Argument from Motion
This is Aquinas’ “unmoved mover” arguments that posits that everything in motion must have started with some mover. Obviously I’m biased here because this argument doesn’t apply to Latter-day Saint cosmology, but especially with modern-day scientific knowledge regarding the equivalency between energy and mass, if we assume a universe with mass (which is another question for another argument) it follows that it’s not much of a stretch to posit a universe with energy that is neither created nor destroyed but just gets shuffled around.
Neoplatonic Proof
I wasn’t aware of this one before I read Bentham Bulldog’s take on it (“The neo-platonic proof says that if something is made of parts, there must be something responsible for the parts being combined. By regress, the first thing can’t be made of parts, because it would need something else to bind it together“), but it begs the question of what is a whole and what is a part, so it starts smelling like Anselm’s argument in the sense that it’s using word games to try to force a metaphysical framework on the universe.

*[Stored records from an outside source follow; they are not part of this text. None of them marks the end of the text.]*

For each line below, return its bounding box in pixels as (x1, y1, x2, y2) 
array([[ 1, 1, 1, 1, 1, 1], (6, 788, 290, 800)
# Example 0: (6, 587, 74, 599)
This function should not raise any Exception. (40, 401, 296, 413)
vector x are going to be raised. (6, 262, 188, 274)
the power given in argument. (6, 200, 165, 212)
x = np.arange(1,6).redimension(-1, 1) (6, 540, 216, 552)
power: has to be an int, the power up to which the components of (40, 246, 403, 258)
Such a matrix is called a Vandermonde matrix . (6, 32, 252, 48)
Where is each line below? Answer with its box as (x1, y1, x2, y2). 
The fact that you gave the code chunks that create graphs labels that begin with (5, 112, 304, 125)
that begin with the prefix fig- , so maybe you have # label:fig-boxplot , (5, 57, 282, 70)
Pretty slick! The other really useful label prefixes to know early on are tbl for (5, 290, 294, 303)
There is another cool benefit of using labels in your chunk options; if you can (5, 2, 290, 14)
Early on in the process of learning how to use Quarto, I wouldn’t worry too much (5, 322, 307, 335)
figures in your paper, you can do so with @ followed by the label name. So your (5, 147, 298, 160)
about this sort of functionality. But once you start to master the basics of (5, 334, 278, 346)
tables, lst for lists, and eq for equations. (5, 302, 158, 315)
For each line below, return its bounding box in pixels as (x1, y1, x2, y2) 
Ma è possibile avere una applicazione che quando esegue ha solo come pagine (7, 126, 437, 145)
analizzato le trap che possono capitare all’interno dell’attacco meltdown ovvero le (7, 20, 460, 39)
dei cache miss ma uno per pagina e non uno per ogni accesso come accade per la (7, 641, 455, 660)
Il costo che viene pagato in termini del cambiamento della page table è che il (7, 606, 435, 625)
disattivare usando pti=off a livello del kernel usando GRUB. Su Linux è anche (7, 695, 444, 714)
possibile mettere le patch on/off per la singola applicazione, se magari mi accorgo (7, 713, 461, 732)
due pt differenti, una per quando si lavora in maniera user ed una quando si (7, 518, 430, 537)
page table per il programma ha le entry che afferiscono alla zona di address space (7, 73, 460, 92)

Modal Ontological Argument
The modal ontological argument contends that if God’s existence is even possible, then God’s existence is necessary because that’s the kind of being a God is. Maybe I need to think harder about this one and I’m not giving it a fair shake, but it just seems like a non-sequitur.
D
Pascal’s Wager
Pascal’s Wager isn’t an argument for the existence of God technically, but an argument for believing in the existence of God, in this case an important distinction. I’m not going to say it’s worthless, but I don’t give it too much weight simply because my priors of the kind of being God is (i.e. he’s not going to change your eternal distinction because you made a pragmatic decision to try to believe something in order to avoid hell).
Kalam’s Argument
- Everything that begins to exist has a cause.
- The universe began to exist.
- Therefore, the universe has a cause.
I’ll admit to being somewhat biased against this argument since it’s main contemporary proponent, William Lane Craig, is a bit of an insincere dissembler when it comes to Mormonism, but I’m not going to put it in D- or F-tier because it does have a certain appeal to a very real gut instinct that everything has to have a cause.

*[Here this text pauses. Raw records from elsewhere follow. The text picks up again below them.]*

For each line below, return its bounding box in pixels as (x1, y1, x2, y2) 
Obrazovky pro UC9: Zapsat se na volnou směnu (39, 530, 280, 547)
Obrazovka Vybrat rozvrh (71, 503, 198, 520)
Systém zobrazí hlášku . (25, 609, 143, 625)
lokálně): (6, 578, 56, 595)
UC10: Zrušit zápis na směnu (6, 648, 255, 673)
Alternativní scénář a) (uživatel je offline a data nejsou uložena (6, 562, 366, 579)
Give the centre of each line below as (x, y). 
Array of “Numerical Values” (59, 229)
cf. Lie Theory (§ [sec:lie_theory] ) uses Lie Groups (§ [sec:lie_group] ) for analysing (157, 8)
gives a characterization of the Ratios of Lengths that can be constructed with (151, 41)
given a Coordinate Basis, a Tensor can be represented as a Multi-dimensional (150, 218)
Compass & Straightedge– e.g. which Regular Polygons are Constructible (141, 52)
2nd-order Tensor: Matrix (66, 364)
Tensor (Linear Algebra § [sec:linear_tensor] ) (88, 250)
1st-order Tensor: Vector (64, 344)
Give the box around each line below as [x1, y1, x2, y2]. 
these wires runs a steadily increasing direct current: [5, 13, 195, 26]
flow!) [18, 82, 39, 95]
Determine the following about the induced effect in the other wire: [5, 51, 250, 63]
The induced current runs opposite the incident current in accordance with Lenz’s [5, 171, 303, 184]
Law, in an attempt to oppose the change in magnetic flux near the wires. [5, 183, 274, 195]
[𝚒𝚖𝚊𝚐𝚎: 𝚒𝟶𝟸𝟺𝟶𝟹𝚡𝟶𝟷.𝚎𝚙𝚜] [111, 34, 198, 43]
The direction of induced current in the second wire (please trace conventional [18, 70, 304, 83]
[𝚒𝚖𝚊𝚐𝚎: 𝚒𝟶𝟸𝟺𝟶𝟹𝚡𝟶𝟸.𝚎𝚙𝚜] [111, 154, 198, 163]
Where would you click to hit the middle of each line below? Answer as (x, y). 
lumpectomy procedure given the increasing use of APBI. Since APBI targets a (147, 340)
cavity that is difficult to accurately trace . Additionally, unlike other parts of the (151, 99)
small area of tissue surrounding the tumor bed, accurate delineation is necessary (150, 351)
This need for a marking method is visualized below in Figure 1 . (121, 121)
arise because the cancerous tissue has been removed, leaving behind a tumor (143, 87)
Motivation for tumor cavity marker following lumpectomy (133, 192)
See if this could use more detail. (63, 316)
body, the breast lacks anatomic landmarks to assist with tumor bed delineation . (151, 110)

But that’s as much as I’ll give it. First, with advances in quantum mechanics we know that not everything has a cause. Matter of fact, one of the more popular explanations among scientists for why there is something rather than nothing is because of a truly random, uncaused variation in some pre-existing field.

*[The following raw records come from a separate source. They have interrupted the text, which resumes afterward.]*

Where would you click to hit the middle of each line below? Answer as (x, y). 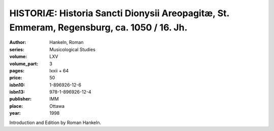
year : (15, 113)
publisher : (21, 99)
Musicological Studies (73, 49)
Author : (18, 42)
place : (16, 106)
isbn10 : (17, 85)
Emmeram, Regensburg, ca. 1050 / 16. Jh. (98, 27)
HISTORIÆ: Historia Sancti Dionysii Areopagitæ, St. (119, 13)
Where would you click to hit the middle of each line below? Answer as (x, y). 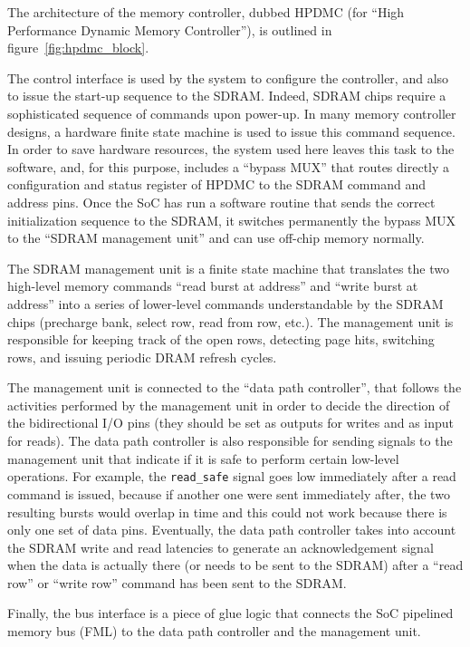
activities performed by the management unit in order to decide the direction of (229, 405)
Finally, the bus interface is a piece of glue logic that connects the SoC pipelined (230, 613)
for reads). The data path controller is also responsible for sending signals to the (230, 441)
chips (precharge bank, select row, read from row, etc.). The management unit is (230, 321)
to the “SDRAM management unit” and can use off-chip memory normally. (216, 238)
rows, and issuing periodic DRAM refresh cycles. (142, 357)
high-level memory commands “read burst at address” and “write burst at (213, 286)
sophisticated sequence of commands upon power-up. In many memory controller (232, 113)
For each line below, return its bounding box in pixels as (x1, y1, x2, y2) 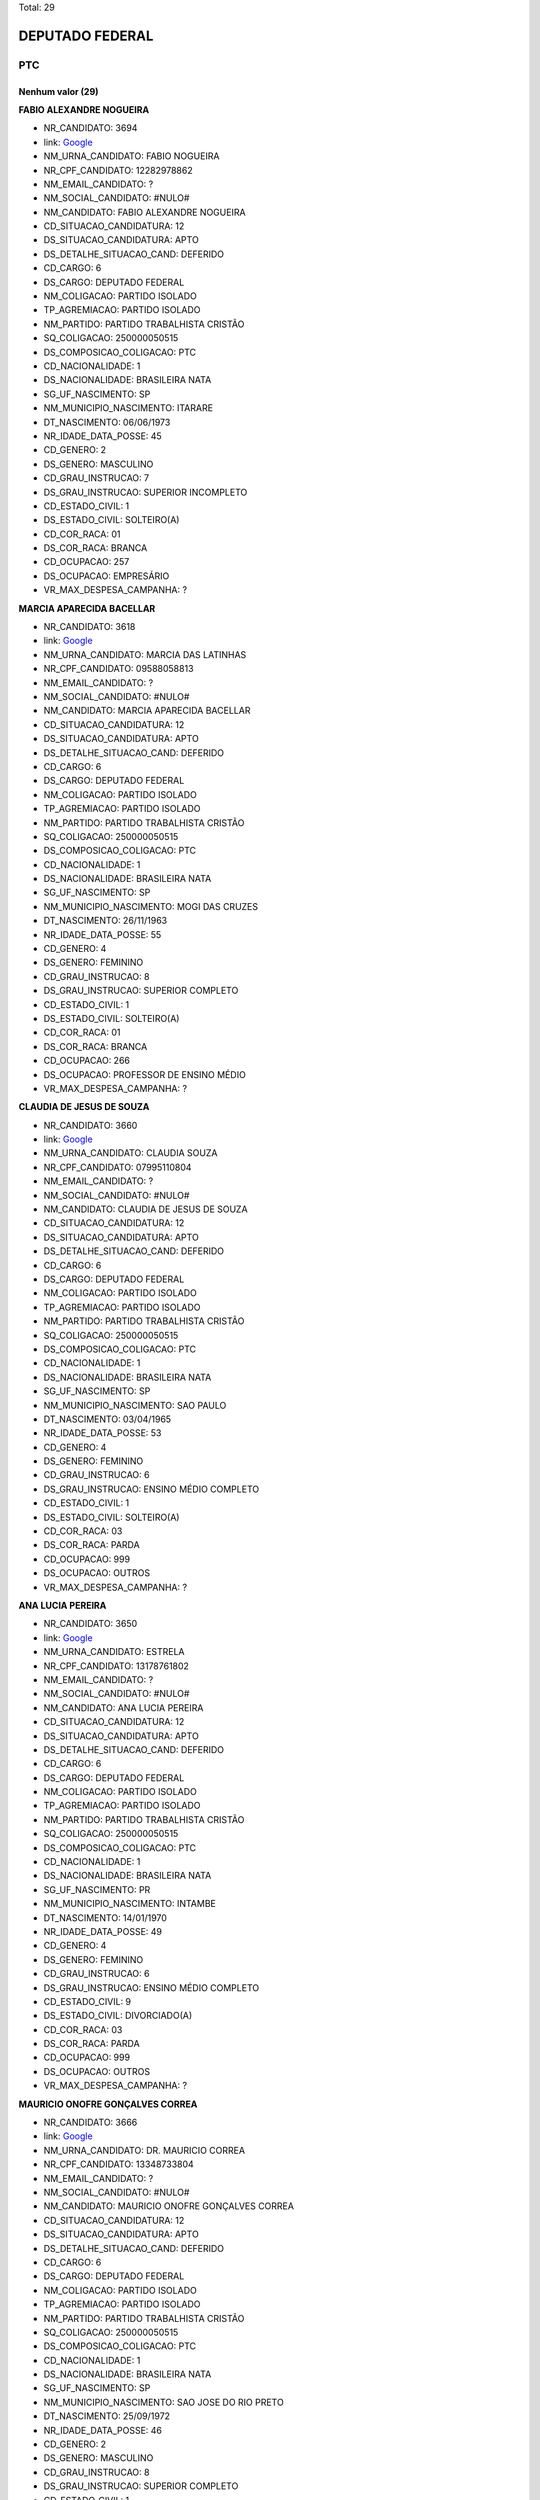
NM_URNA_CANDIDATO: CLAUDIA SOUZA (43, 1147, 218, 1159)
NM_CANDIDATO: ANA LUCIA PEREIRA (43, 1701, 204, 1714)
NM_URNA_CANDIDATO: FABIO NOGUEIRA (43, 150, 220, 162)
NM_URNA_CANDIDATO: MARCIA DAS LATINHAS (43, 648, 247, 660)
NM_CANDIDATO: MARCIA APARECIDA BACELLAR (43, 705, 251, 717)
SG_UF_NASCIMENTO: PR (43, 1883, 151, 1895)
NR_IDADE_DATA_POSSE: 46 (43, 2424, 163, 2436)
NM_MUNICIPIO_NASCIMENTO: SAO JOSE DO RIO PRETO (43, 2396, 284, 2408)

Second, echoing Joseph Smith here, I don’t see 1 as being any more common sense axiomatic as the idea of infinite regress, where there is an infinite chain of causes with no beginning. God’s not the first cause in Mormonism. Embrace the infinite regress.
C-
Common Consent
Because virtually every society and people have had a belief in God, the object of that belief probably exists. The response to this is obvious, there’s no a priori reason that nearly all humans couldn’t be incorrect about something factually as long as it helps their survival. Also, there are people who don’t believe. Still, I’m not going to completely dismiss this because I will grant some credit to the CS Lewis argument that we only have hungers for things that exist. We thirst because there is water, so too I will allow for the possibility that we have a nearly universal religion/spirituality/higher power drive towards an actual object that exists.
Argument from Miracles
I suspect the majority of miracles can be attributed to natural causes, and a priori I have a hard time seeing God as occasionally jumping into the natural world in a non-subtle way. That being said, there are occasionally enough miracles that are hard enough to hand-wave away (Witnesses to the plates, the Miracle of the Sun, and more controversially the survival of the Jewish people and the founding and survival of Israel) that it would at least give me pause as a skeptic, even if the epistemological force isn’t strong enough to get me all the way to belief.
C
Argument from Beauty
IMHO the argument from beauty is weak for the same reason the traditional argument from design does–evolution can explain it. However, I’m going to give it some credit since it runs along the same lines as the morality argument. Yes, in principle you can believe that beauty is a useful fiction, but like any other abstract idea I just don’t see a lot of people seeing something beautiful and only seeing it in terms of how their synapses respond to a particular orderly configuration. We sense that beauty reflects a reality beyond an evolved fiction.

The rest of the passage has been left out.